蓝泯昔声音发颤:“诱拐女眷?余叔绝不是那样的人。”
“是非曲直,我已无从辨明,”余舜牧垂下眼帘,“我只能把我知道的告诉你。”
“那你为何至今才说?”
“你不知若家手段,这种事,知道的人越少越好。”他顿了顿:“其实,此前余成悦以及你亲父之死……我们曾怀疑过若家。”
“什么?!”
“但后来暗查,排除了若家嫌疑。”余舜牧说到这里,侧过脸去,不敢正视她的眼睛,“两人死状惨烈,不似常人所为。仵作验尸之后,只说是……招惹了什么不该招惹的妖物。”
这段时日,蓝泯昔原以为泪已经流干了,此刻却又不争气地落了下来。
余舜牧抬了抬手,想替她拭去泪痕,终究缓缓收了回去。
“从前不告诉你,是不愿你背负这些苦痛。但如今你已长大,有权利知晓。这些事与若离之死可能并无直接干系,却总算有一个由头,让我把话说出来了。”
他凝视着蓝泯昔:“你若需我相助,尽管开口。若哪一日觉得力不从心,忘掉也罢。我想,你生父为你取名‘泯昔’,大抵也是希望你忘却前尘,快快乐乐地活着。”
蓝泯昔颔首,半晌,她开口道:“我有一事相求。”
“你说。”
“我需要若府一案的卷宗。”她眼中泪光犹存,但深处已有火焰燃起,“全部的、真实的卷宗,一字不漏。”
——
十日后,深夜。
余舜牧当真将蓝泯昔带到了廷尉禁室。
蓝泯昔素来不喜他长袖善舞、四处结交的做派,此刻却不得不承认,若无那些,她此刻也难以踏入这道门槛。
引路的是一个沉默寡言的老吏,禁室中竟还有一道暗门。
老吏从袖中摸出一串铜钥,选了一支,插入墙缝间一处几乎看不见的锁孔。
一声轻响,墙壁裂开,露出一人宽的入口。
“皇室密卷,只在此间翻阅,不得带出,不得抄录,不得窥视他卷。一炷香为限。”
言罢,老吏侧身立于门内。
室内只悬一盏铜灯,光色昏黄,照得四壁森森。
石案上摊着一卷泛黄的卷宗,封面以朱笔题写“若氏灭门案”四字。
蓝泯昔解开封绳,缓缓展开。
若家十六口,皆死于祠堂。死状凄惨无比,死因皆为胸口被利爪洞开,尸身被毁。
唯有若离因后脑撞击,颅骨碎裂,当场毙命。死亡时间比府中任何人都要早。
最早的目击者,见贵妃若祈安环抱若离的尸体立于堂内。若祈安见人便瞬间消失,恐为妖物。此后下落不明,查无踪迹。

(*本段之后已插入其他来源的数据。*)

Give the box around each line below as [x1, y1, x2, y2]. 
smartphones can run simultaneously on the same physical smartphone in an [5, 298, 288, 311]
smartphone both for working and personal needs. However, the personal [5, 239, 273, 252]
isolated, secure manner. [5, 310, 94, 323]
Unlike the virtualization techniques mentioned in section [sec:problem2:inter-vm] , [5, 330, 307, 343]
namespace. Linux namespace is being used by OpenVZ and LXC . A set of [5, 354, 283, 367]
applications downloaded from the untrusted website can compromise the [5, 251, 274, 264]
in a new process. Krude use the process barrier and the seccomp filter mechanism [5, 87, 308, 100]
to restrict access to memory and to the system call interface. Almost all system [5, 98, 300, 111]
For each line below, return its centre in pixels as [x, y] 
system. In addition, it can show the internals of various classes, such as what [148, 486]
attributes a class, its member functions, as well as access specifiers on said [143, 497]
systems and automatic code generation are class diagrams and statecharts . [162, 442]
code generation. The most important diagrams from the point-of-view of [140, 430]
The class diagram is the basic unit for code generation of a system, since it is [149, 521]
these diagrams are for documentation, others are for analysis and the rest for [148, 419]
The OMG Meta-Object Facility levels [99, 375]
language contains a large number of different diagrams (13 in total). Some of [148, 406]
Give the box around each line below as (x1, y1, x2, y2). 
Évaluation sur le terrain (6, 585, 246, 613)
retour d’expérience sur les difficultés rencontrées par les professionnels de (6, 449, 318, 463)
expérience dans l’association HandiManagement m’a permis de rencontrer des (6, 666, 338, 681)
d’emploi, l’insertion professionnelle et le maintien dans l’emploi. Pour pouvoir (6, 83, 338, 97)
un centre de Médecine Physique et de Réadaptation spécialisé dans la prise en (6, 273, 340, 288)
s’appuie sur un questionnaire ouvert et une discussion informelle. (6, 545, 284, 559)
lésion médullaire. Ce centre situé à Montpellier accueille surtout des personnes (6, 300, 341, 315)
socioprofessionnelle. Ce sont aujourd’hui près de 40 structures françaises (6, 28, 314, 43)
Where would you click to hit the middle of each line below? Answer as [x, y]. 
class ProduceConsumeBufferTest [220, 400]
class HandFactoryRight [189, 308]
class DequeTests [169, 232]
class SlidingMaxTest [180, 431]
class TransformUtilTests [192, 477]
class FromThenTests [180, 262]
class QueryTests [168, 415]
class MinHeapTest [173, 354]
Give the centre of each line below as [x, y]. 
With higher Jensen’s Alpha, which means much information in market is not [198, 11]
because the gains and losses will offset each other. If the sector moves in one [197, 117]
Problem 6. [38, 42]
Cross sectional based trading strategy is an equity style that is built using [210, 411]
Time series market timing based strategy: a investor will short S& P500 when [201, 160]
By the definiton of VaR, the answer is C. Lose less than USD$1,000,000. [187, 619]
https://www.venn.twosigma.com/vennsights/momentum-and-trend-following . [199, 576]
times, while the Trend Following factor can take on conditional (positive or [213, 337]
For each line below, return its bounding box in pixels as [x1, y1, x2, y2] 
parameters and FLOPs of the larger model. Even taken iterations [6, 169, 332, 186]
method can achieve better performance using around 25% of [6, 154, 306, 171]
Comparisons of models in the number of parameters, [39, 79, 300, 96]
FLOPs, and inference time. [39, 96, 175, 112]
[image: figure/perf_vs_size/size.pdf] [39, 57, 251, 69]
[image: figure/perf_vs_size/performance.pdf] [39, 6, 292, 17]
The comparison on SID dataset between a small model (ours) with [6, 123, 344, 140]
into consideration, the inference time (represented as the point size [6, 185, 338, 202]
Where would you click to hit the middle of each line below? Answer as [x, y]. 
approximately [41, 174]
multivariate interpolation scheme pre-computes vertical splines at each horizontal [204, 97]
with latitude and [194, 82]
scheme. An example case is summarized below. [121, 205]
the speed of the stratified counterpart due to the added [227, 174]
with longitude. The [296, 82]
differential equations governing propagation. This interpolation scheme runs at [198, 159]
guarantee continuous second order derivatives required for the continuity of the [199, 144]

卷宗末尾,附着一行小字:若离尸身由太子青弋领走,余者尽数掩埋。
回到朝木轩,蓝泯昔在书桌上铺开纸笔,将连日所得一条一条写下。
若家灭门,与余成悦、蓝父之死,看似毫不相干,却都绕不开同一个名字:若祈安。
两场惨案,在地下深处奔涌交汇。
她翻查若祈安旧事,找出一个线索。若祈安入宫之前,身边曾有一个贴身丫鬟,名唤苏盈儿,从小伺候。若祈安入宫后,那她便离开若府,自此杳无音讯。
蓝泯昔辗转数地,循着那几条模糊的线索,一路打听。
秋去冬来,城外已是草木萧疏。她终于在一个荒僻的村落里,寻到了苏盈儿的住处。
三间黄土夯成的矮屋伏在旷野之中。院中堆着柴垛,一只老母鸡带着几只半大的雏鸡在墙角刨食。
一个妇人正弯着腰在院中劈柴。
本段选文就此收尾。